Actually, people have been having sex in cars since cars were invented.  Perhaps GEICO should have said “because of intended use of the vehicle”?

Either way, her request for $1 million was denied by GEICO.

After that, all the articles agree, M.O. and M.B. went into arbitration.

But none of the articles I read detailed what was being arbitrated here.  Was the guy – M.B. – disputing that he and M.O. had sex?  Had sex in his car?  That he gave M.O. the infection?  That his auto insurance carrier should pay her?

Don’t know.

But we know what the arbitrator decided.

The Associated Press article says:

“An arbitrator eventually determined she should be awarded $5.2 million for damages and her injuries.  She then filed a motion in Jackson County Court seeking to confirm the award.”

“GEICO claimed it did not know the man and woman had entered into arbitration and, when it found out, it sought to intervene in the court case.  The company argued the arbitration award was reached through collusion and fraud, violated its rights to due process and was unenforceable.”

Is it possible…just possible…that there was collusion between M.O. and M.B., figuring they’d get a cool $1 million from GEICO and share the spoils?

Don’t know.

This, from the NPR article:

“…in April of 2021, GEICO sued both M.O. and M.B. in federal court, asking the court to rule that the insurance company isn’t liable for the woman being infected with HPV, and that it doesn’t have a duty to defend the man from her claims against him.

“GEICO says the car owner’s claims for coverage should be dismissed because they’re barred by a number of legal doctrines, including ‘fraud, collusion, illegality, laches, and unclean hands.’”

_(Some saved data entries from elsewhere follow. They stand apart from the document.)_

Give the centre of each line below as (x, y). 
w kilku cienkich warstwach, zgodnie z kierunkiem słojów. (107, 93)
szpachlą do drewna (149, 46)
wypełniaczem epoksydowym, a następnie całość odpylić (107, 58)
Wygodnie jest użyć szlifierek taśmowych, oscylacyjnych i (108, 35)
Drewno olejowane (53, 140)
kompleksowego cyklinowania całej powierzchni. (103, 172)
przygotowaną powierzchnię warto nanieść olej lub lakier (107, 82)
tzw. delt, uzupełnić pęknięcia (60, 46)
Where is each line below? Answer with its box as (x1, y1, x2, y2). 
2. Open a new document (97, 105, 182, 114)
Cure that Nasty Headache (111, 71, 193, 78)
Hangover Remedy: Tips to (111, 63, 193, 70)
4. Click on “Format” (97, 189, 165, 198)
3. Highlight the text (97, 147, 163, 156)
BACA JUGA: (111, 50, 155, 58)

What the heck are “laches”?

“A doctrine in equity that those who delay too long in asserting an equitable right will not be entitled to bring an action.”

And “unclean hands”?

“A legal doctrine which is a defense to a complaint, which states that a party who is asking for a judgment cannot have the help of the court if he/she has done anything unethical in relation to the subject of the lawsuit.  Thus, if a defendant can show the plaintiff had ‘unclean hands,’ the plaintiff’s complaint will be dismissed or the plaintiff will be denied judgment.”

Looks like GEICO was pulling out all the stops.

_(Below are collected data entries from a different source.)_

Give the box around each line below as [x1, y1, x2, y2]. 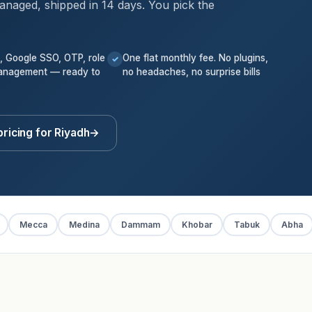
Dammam [120, 219, 160, 230]
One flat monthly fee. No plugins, [123, 52, 268, 63]
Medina [68, 219, 100, 230]
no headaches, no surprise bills [123, 66, 260, 77]
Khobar [181, 219, 212, 230]
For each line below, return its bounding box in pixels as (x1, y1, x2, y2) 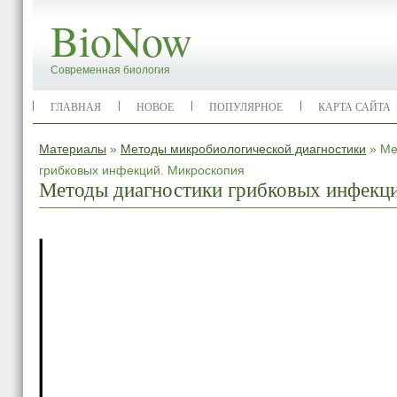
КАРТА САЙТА (318, 99, 391, 113)
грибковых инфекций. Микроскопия (39, 163, 245, 177)
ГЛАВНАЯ (51, 99, 101, 113)
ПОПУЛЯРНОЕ (209, 99, 283, 113)
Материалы (39, 142, 106, 156)
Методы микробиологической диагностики (121, 142, 366, 156)
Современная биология (51, 64, 170, 76)

Which brings us up to June 7:

“The Missouri Court of Appeals upheld a $5.2 million judgment on Tuesday involving a Jackson County, MO woman who said she unknowingly caught HPV, the human papillomavirus, during unprotected sex in the luxury sedan of a former male romantic partner in 2017.”

I have to pause here and wonder – what the hell does the car being a “luxury sedan” have to do with anything? 

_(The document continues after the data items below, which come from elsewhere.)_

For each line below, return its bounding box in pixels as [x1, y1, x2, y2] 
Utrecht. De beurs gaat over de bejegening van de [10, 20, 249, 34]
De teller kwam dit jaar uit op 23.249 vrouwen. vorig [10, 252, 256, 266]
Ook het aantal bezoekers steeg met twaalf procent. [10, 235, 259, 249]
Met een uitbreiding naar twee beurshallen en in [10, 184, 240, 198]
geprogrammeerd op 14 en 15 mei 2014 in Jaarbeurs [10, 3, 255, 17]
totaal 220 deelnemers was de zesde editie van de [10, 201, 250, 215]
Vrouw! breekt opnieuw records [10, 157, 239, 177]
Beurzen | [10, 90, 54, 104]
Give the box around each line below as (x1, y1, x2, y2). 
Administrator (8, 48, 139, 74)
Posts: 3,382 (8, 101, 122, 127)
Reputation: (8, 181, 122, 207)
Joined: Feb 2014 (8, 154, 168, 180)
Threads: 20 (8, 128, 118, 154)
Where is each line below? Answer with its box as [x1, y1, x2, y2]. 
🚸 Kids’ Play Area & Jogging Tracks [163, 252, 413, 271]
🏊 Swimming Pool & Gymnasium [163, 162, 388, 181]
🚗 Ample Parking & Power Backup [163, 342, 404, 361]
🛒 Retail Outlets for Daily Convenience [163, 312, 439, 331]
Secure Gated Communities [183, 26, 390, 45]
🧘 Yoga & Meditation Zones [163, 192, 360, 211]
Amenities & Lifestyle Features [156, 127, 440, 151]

Is M.O. supposed to be mollified because she was allegedly infected with HPV in, as the Washington Post went on to put it:

“…2014 Hyundai Genesis – a luxury sedan that Kelley Blue Book raved ‘leaves very little to criticize.’”

And the NPR story was just as bad – their headline included an image that was similar to the car allegedly used, as though the make and model of the car have anything to do with anything:

Early on I was speculating about this story being absurd, and this part of the reporting certainly is.

So the Missouri Court of Appeals upheld the judgment against GEICO.

Now this, from the Kansas City Star:

“In a related federal court case, GEICO is contesting the idea that the claim is covered under its insurance policy.  The outcome of that case would determine whether the company has to actually pay the settlement.

“Correction:  An earlier version of this story erroneously stated that the decision by the Missouri Court of Appeals meant insurance company GEICO must pay the judgment claim.  The insurance company is still contesting the decision in federal court, arguing that the claim is not covered under the policy.”

The NPR article noted:

“The federal case is set for a jury trial, which is currently slated to begin in a Kansas City courtroom in October.  Since GEICO filed its federal suit more than a year ago, well over 100 docket entries have been made.”

So:  

M.O. is unhappy.  She has HPV and no money yet from GEICO.

M.B. is unhappy.  He has HPV and HPV-caused cancer.

GEICO is unhappy.  This pesky thing isn’t going to be resolved for months.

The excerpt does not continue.